I remember when I was a lot younger, probably in my early teens, I got to ride along with my cousin, who's a detective.

It was a fun time, even it it consisted mainly of watching my cousin do paperwork, because I got to go to a crime scene and watch them do a drugs search.

Greg Lestrade said...

Thanks - and yes, mainly paperwork! Maybe next post I'll tell you how many forms I have to fill in having arrested someone! (or check, whenever my officers arrest someone)

Off to bed...

...might make the Christmas cake on Thursday...

rsf said...

Ah, paperwork. I think sometimes that they invent new forms just to see whether or not the people who have to fill them in will dare to say anything.

L, I don't know if they jimmied the street lock -- I didn't look at it, and that door jamb was a mess anyway -- the landlord replaced it after my break-in. And I still think if they'd found fingerprints they could have at least checked to see if they belonged to someone who was already in the database. Might have reinforced someone else's case, even if it wasn't mine. And I think there'd be fewer false convictions (at least in this country) if we relied more on methodically collected physical evidence.

Ah, well, if wishes were horses we'd all need bigger shovels.

Are any of the things you've grown at the allotment appropriate for your Christmas cake?


piplover said...

RSF - the Army has a form to fill out when the plans have been changed more than 10 times. That is one thing I don't miss!

Joolz said...

That was a really interesting description, Greg, thanks for filling us in, honestly where would we all be without the dreaded acronyms. ;)
Sorry you had such a trying first day back, hopefully today will be better.

Hope you day goes well, John, and your notes impress Dr Feelgood, which I'm sure they will of course. :)

Are you going to take some nice fresh rolls for your lunch at school today, Sherlock, hope they're delicious.

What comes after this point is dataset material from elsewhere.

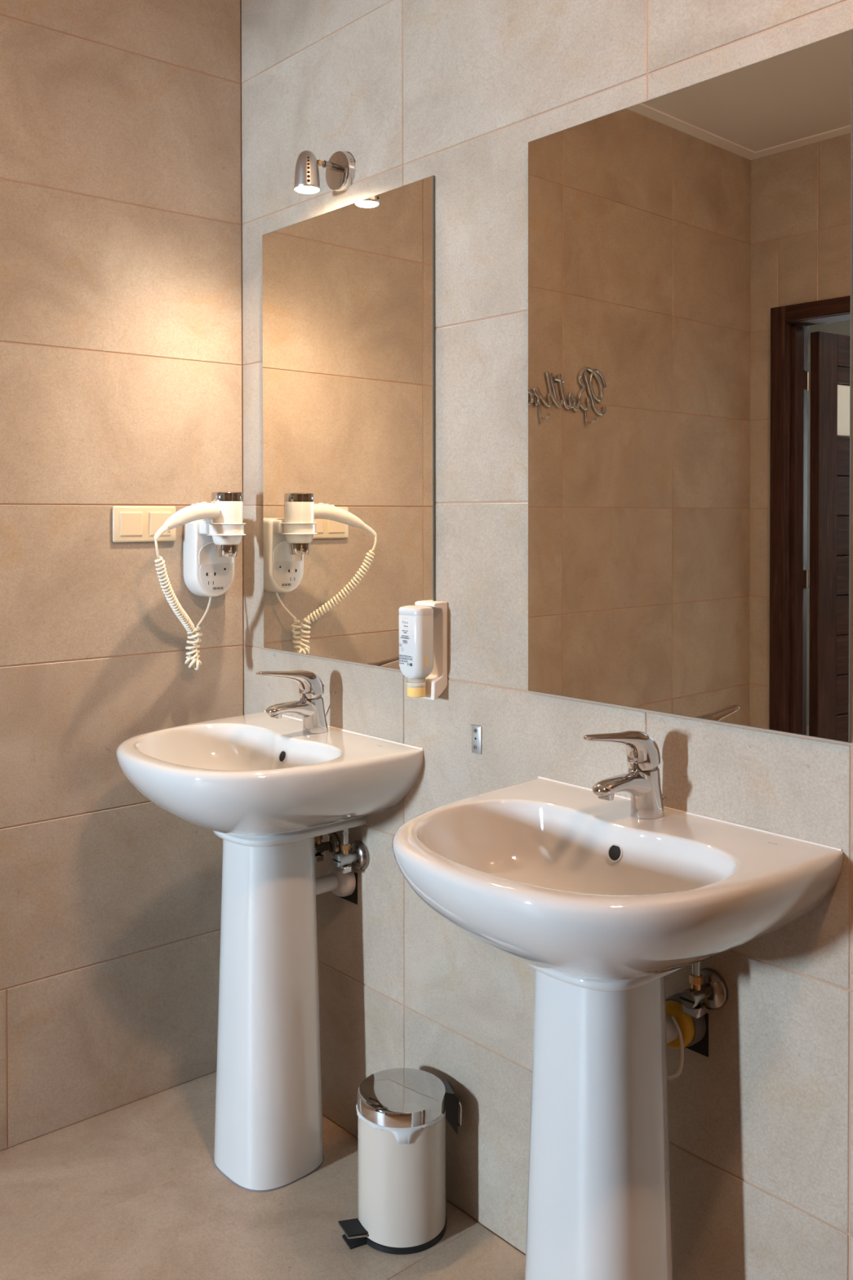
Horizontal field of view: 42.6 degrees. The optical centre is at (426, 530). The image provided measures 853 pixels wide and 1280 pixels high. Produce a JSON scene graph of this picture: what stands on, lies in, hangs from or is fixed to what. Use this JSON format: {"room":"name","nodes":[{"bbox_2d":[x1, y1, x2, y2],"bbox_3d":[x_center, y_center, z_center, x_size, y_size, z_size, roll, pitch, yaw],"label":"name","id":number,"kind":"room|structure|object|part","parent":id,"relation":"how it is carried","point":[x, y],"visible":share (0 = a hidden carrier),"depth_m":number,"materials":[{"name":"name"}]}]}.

Have a great day everyone. :)

Greg Lestrade said...

RSF - that's what I meant about furthering a case. Useful for that, not useful in court. So they would have decided on a cost/benefit if it was worth collecting that evidence. If they already basically knew who it was but needed to catch them, it wouldn't be worth the money. If they didn't, and the person was on file, it could have been a breakthrough. Who knows? Also depends when it happened and how their fingerprint bureaux worked at the time.

lindentreeisle said...

Then when we put him in my car to wait for the van to pick him up, proceeeded to bash his head against the window, leading to blood everywhere.

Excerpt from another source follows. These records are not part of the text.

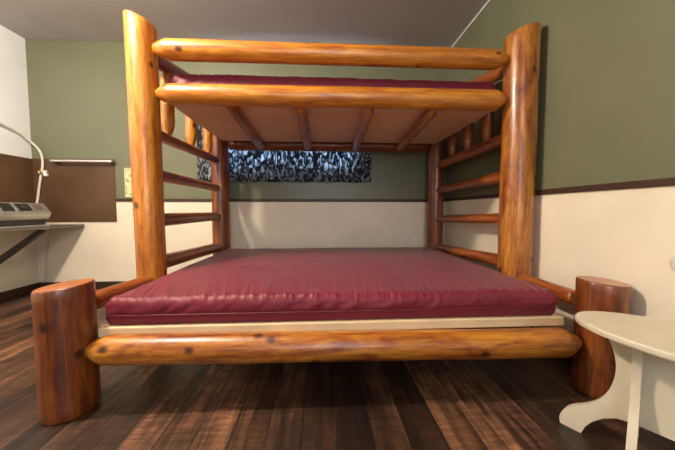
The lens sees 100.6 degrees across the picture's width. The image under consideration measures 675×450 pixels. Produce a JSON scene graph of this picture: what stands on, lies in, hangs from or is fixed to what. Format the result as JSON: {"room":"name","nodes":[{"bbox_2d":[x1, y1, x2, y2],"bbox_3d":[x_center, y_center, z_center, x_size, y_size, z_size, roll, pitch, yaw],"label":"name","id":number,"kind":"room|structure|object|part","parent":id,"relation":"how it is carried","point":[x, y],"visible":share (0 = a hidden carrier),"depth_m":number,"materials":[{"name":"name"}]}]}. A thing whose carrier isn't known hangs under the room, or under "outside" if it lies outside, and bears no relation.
{"room":"bedroom","nodes":[
{"label":"bedroom","id":0,"kind":"room"},
{"bbox_2d":[0,25,38,291],"bbox_3d":[-2.894,-0.428,0.133,0.100,2.440,5.250,0,3,-3],"label":"wall","id":1,"kind":"structure","parent":0,"point":[21,269],"depth_m":2.59,"materials":[{"name":"white paint"}]},
{"bbox_2d":[0,153,34,202],"bbox_3d":[-2.957,-0.305,2.142,0.007,0.620,1.250,0,3,-3],"label":"panel","id":2,"kind":"object","parent":1,"relation":"attached to","point":[16,172],"visible":0.57,"depth_m":2.60,"materials":[{"name":"brown wood"}]},
{"bbox_2d":[0,282,39,300],"bbox_3d":[-2.837,0.753,0.199,0.014,0.075,5.250,0,3,-3],"label":"baseboard","id":3,"kind":"structure","parent":1,"relation":"attached to","point":[4,295],"depth_m":2.61,"materials":[{"name":"brown wood"}]},
{"bbox_2d":[0,122,47,202],"bbox_3d":[-2.884,-0.511,2.255,0.140,0.784,0.993,0,3,-3],"label":"flexible hose","id":4,"kind":"object","parent":1,"relation":"attached to","point":[42,172],"visible":0.85,"depth_m":2.73,"materials":[{"name":"white plastic"}]},
{"bbox_2d":[0,224,83,263],"bbox_3d":[-2.724,0.246,2.155,0.472,0.439,1.290,0,3,-3],"label":"wall shelf","id":5,"kind":"object","parent":1,"relation":"attached to","point":[39,231],"visible":0.86,"depth_m":2.37,"materials":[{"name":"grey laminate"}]},
{"bbox_2d":[0,202,50,228],"bbox_3d":[-2.668,-0.069,2.036,0.323,0.200,0.880,0,3,-3],"label":"countertop appliance","id":6,"kind":"object","parent":5,"relation":"on","point":[12,215],"visible":1,"depth_m":2.26,"materials":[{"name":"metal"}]},
{"bbox_2d":[0,203,14,210],"bbox_3d":[-2.544,-0.138,2.150,0.052,0.062,0.080,0,3,-3],"label":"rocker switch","id":7,"kind":"object","parent":6,"relation":"attached to","point":[3,206],"depth_m":2.15,"materials":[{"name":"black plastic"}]},
{"bbox_2d":[14,203,32,210],"bbox_3d":[-2.551,-0.145,2.275,0.049,0.059,0.100,0,3,-3],"label":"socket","id":8,"kind":"object","parent":6,"relation":"attached to","point":[17,206],"depth_m":2.27,"materials":[{"name":"grey plastic"}]},
{"bbox_3d":[-2.561,-0.149,2.394,0.034,0.042,0.070,0,3,-3],"label":"rating plate","id":9,"kind":"part","parent":6,"relation":"part of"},
{"bbox_2d":[0,224,49,228],"bbox_3d":[-2.677,0.025,2.041,0.305,0.013,0.880,0,3,-3],"label":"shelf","id":10,"kind":"object","parent":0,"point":[2,226],"depth_m":2.24,"materials":[{"name":"metal"}]},
{"bbox_2d":[25,39,446,281],"bbox_3d":[-0.927,-0.577,2.924,4.155,2.440,0.100,0,3,-3],"label":"wall","id":11,"kind":"structure","parent":0,"point":[78,105],"depth_m":2.84,"materials":[{"name":"green paint"}]},
{"bbox_2d":[43,229,48,282],"bbox_3d":[-2.897,0.298,2.784,0.075,0.557,0.019,0,3,-9],"label":"hanging cord","id":12,"kind":"object","parent":11,"relation":"hanging from","point":[47,245],"visible":0.91,"depth_m":2.78,"materials":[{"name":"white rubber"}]},
{"bbox_2d":[32,158,116,221],"bbox_3d":[-2.607,-0.342,2.783,0.766,0.625,0.007,0,3,-3],"label":"panel","id":13,"kind":"object","parent":11,"relation":"attached to","point":[71,191],"visible":0.82,"depth_m":2.78,"materials":[{"name":"brown wood"}]},
{"bbox_2d":[50,160,114,164],"bbox_3d":[-2.487,-0.618,2.739,0.570,0.044,0.062,0,3,-3],"label":"towel rail","id":14,"kind":"object","parent":13,"relation":"attached to","point":[112,162],"visible":1,"depth_m":2.71,"materials":[{"name":"silver metal"}]},
{"bbox_2d":[39,281,125,288],"bbox_3d":[-0.924,0.607,2.930,4.127,0.075,0.014,0,3,-3],"label":"baseboard","id":15,"kind":"structure","parent":11,"relation":"attached to","point":[101,284],"depth_m":2.84,"materials":[{"name":"brown wood"}]},
{"bbox_2d":[124,168,131,196],"bbox_3d":[-2.075,-0.426,2.812,0.120,0.290,0.002,0,3,-3],"label":"paper note","id":16,"kind":"object","parent":11,"relation":"attached to","point":[127,171],"visible":0.64,"depth_m":2.81,"materials":[{"name":"yellow paper"}]},
{"bbox_2d":[115,199,426,201],"bbox_3d":[-0.543,-0.256,2.908,3.368,0.030,0.012,0,3,-3],"label":"trim","id":17,"kind":"structure","parent":11,"relation":"attached to","point":[116,200],"depth_m":2.91,"materials":[{"name":"brown wood"}]},
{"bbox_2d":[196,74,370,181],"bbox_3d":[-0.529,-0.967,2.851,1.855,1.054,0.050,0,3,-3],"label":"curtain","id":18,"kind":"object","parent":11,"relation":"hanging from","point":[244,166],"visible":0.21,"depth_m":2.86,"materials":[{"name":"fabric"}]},
{"bbox_2d":[0,0,487,46],"bbox_3d":[-0.770,-1.703,0.189,4.355,0.100,5.450,0,3,-3],"label":"ceiling","id":19,"kind":"structure","parent":0,"point":[431,23],"depth_m":2.40,"materials":[{"name":"paint"}]},
{"bbox_2d":[0,289,674,449],"bbox_3d":[-0.770,0.834,0.325,4.355,0.100,5.450,0,3,-3],"label":"floor","id":20,"kind":"structure","parent":0,"point":[478,404],"depth_m":1.12,"materials":[{"name":"laminate"}]},
{"bbox_2d":[31,10,631,425],"bbox_3d":[-0.004,-0.285,1.957,2.422,1.961,1.846,0,3,-3],"label":"bunk bed","id":21,"kind":"object","parent":20,"relation":"on","point":[69,351],"visible":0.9,"depth_m":1.56,"materials":[{"name":"brown wood"}]},
{"bbox_3d":[-1.072,0.483,1.112,0.186,0.516,0.185,0,3,-3],"label":"short post","id":22,"kind":"part","parent":21,"relation":"part of","materials":[{"name":"brown wood"}]},
{"bbox_3d":[-1.064,0.326,1.379,0.082,0.082,0.391,0,2,0],"label":"rail","id":23,"kind":"part","parent":21,"relation":"part of","materials":[{"name":"brown wood"}]},
{"bbox_3d":[-1.090,-0.228,1.608,0.155,1.883,0.154,-1,3,-3],"label":"tall post","id":24,"kind":"part","parent":21,"relation":"part of","materials":[{"name":"brown wood"}]},
{"bbox_3d":[-1.116,-1.090,2.118,0.086,0.085,1.024,0,13,-2],"label":"guard rail","id":25,"kind":"part","parent":21,"relation":"part of","materials":[{"name":"brown wood"}]},
{"bbox_3d":[-1.138,-0.326,2.724,0.167,1.960,0.166,0,3,-3],"label":"tall post","id":26,"kind":"part","parent":21,"relation":"part of","materials":[{"name":"brown wood"}]},
{"bbox_3d":[-0.070,-0.784,2.763,2.000,0.120,0.121,0,3,-3],"label":"rail","id":27,"kind":"part","parent":21,"relation":"part of","materials":[{"name":"brown wood"}]},
{"bbox_3d":[-0.011,-0.991,1.631,2.085,0.114,0.114,0,3,-3],"label":"guard rail","id":28,"kind":"part","parent":21,"relation":"part of","materials":[{"name":"brown wood"}]},
{"bbox_3d":[-0.005,-0.749,1.645,2.072,0.121,0.120,0,3,-3],"label":"rail","id":29,"kind":"part","parent":21,"relation":"part of","materials":[{"name":"brown wood"}]},
{"bbox_2d":[105,247,557,324],"bbox_3d":[-0.027,0.311,1.961,1.966,0.125,1.536,0,3,-3],"label":"mattress","id":30,"kind":"object","parent":21,"relation":"on","point":[235,285],"visible":1,"depth_m":1.27,"materials":[{"name":"red leather"}]},
{"bbox_2d":[168,73,494,88],"bbox_3d":[-0.026,-0.854,2.169,2.024,0.169,0.918,0,3,-3],"label":"mattress","id":31,"kind":"object","parent":21,"relation":"on","point":[174,77],"visible":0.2,"depth_m":1.71,"materials":[{"name":"red leather"}]},
{"bbox_3d":[0.035,0.506,1.172,2.075,0.124,0.124,1,3,-3],"label":"rail","id":32,"kind":"part","parent":21,"relation":"part of","materials":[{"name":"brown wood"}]},
{"bbox_3d":[0.998,-0.333,2.850,0.161,1.960,0.161,0,3,-3],"label":"tall post","id":33,"kind":"part","parent":21,"relation":"part of","materials":[{"name":"brown wood"}]},
{"bbox_3d":[1.047,-1.096,2.245,0.085,0.085,1.025,0,13,-5],"label":"guard rail","id":34,"kind":"part","parent":21,"relation":"part of","materials":[{"name":"brown wood"}]},
{"bbox_3d":[1.114,-0.240,1.738,0.192,1.894,0.191,0,3,-3],"label":"tall post","id":35,"kind":"part","parent":21,"relation":"part of","materials":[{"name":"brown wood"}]},
{"bbox_3d":[1.115,0.335,1.501,0.072,0.073,0.375,0,3,-2],"label":"rail","id":36,"kind":"part","parent":21,"relation":"part of","materials":[{"name":"brown wood"}]},
{"bbox_3d":[1.156,0.485,1.233,0.181,0.498,0.182,0,3,-3],"label":"short post","id":37,"kind":"part","parent":21,"relation":"part of","materials":[{"name":"brown wood"}]},
{"bbox_2d":[559,311,674,449],"bbox_3d":[1.030,0.544,0.782,0.448,0.430,0.575,0,3,-3],"label":"side table","id":38,"kind":"object","parent":20,"relation":"on","point":[641,393],"visible":1,"depth_m":0.87,"materials":[{"name":"beige paint"}]},
{"bbox_3d":[0.956,0.549,0.898,0.380,0.407,0.022,-3,4,-41],"label":"leg panel","id":39,"kind":"part","parent":38,"relation":"part of","materials":[{"name":"beige paint"}]},
{"bbox_2d":[443,0,674,332],"bbox_3d":[1.353,-0.441,0.382,0.100,2.440,5.250,0,3,-3],"label":"wall","id":40,"kind":"structure","parent":0,"point":[606,108],"depth_m":1.37,"materials":[{"name":"green paint"}]},
{"bbox_2d":[452,0,490,46],"bbox_3d":[1.298,-1.652,0.314,0.012,0.014,5.250,0,3,-3],"label":"trim","id":41,"kind":"structure","parent":40,"relation":"attached to","point":[486,4],"depth_m":2.43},
{"bbox_2d":[530,326,572,361],"bbox_3d":[1.297,0.740,0.442,0.014,0.075,5.250,0,3,-3],"label":"baseboard","id":42,"kind":"structure","parent":40,"relation":"attached to","point":[570,357],"depth_m":1.49,"materials":[{"name":"brown wood"}]},
{"bbox_2d":[444,177,674,200],"bbox_3d":[1.298,-0.128,0.396,0.012,0.030,5.250,0,3,-3],"label":"trim","id":43,"kind":"structure","parent":40,"relation":"attached to","point":[663,181],"depth_m":1.33,"materials":[{"name":"brown wood"}]},
{"bbox_2d":[669,256,674,271],"bbox_3d":[1.256,0.145,1.026,0.022,0.072,0.072,0,3,-3],"label":"round wall fitting","id":44,"kind":"object","parent":40,"relation":"attached to","point":[672,260],"visible":1,"depth_m":1.04,"materials":[{"name":"white plastic"}]}
]}

Ha, and I'm sure by the time the case gets to court he'll be claiming you beat him up and his attorney will accuse you of lying in the police report, because who would beat their own head bloody against a window? I am always telling defense attorneys: man, you have no idea, some people are just dumb and/or crazy. (Any idea which it was here?)

Anonymous said...

Do police cars in Britain have cameras as in the US? I've seen security videos facing both directions (forward to capture traffic stops, backward to capture suspects in the back seat), so any injury is caught on camera.

In fact, a cop in Tennessee was recently arrested for watching videos of an illegal variety on the computer IN HIS PATROL CAR. Because everyone knows nobody monitors police computers. *bangs head against desk*


Greg Lestrade said...

Ella - some do. Traffic always have camera pointing forward, at least. Mine doesn't have any, because I don't normally put people I've arrested in it, but he was so out of control we needed to confine him.

rsf said...

Do you have a special place to clean the interior of the cars? Because I can imagine the looks on people's faces if you went to a regular car wash.